D Cube Analytics - Analytics Lead - DDS Functional (3-6 yrs)
- Work as a functional lead to design and develop modularized products in Pharma analytics space (including commercial analytics as well as clinical research analytics).
- As a functional lead, should possess a very good pharma domain knowledge on various therapy areas and also need to have a good understanding, work experience on a wide spectrum of pharma data assets (including but limited to Sales, Claims (RWD), EHR/EMR, Publications, Formulary, Medial vocabularies etc.)
- Should amalgamate business (pharma domain) & data knowledge with analytics & technology skills to come up with a thought process of converting a custom analytics projects into a standardized, dynamic and scalable product that can be used across customers.
- Work closely with analysts, technical team members and customers to build systems for effective data exploration and consumption. Work in an agile, SCRUM driven environment to deliver new, innovative products/modules.

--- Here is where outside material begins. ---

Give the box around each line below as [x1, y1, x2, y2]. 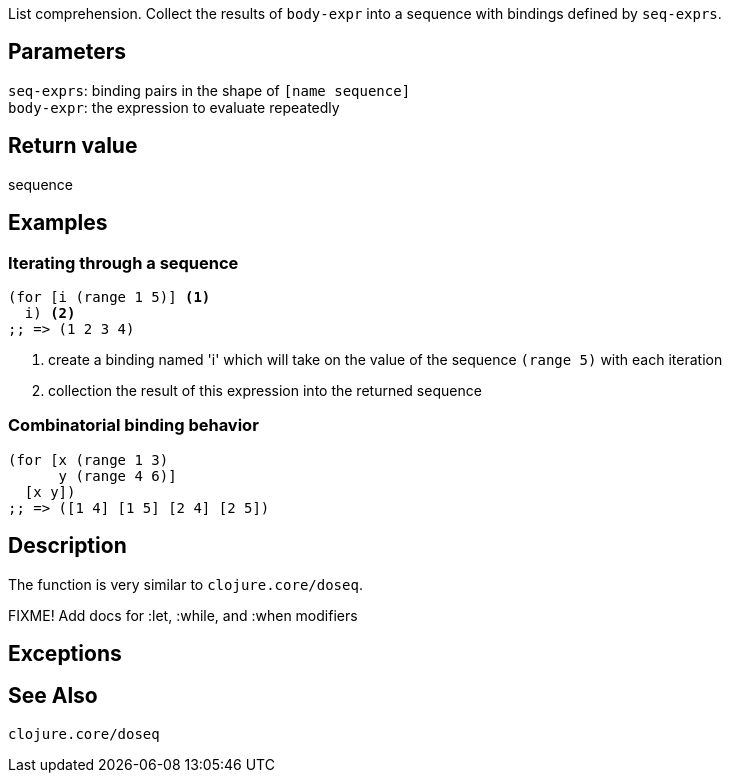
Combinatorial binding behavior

- Design, develop, and deliver AI/machine learning enabled solutions for our industry specific data analytics platform.
- Develop working prototypes of algorithms and evaluate and compare metrics based on the real- world data sets Provide design input specifications, requirements, and guidance to software engineers for algorithm implementation for solution/product development.
- Design, implement and support efficient & reliable data pipelines to move data from a wide variety of data sources to map to our data models Design and implement data aggregation, cleansing and reporting layers
- Build scalable, available, and supportable processes to collect, manipulate, present, and analyze large datasets in a production environment
- Articulate problem definition and work on all aspects of data including acquisition, exploration/visualization, feature engineering, experimentation with machine learning algorithms, deploying models.
Note : ONLY THOSE WITH HANDS-ON ANALYTICS EXPERIENCE WITH PHARMA-RELATED DATA SETS CAN APPLY (We need people who have worked with real-world data in the pharma domain; patient level data etc.)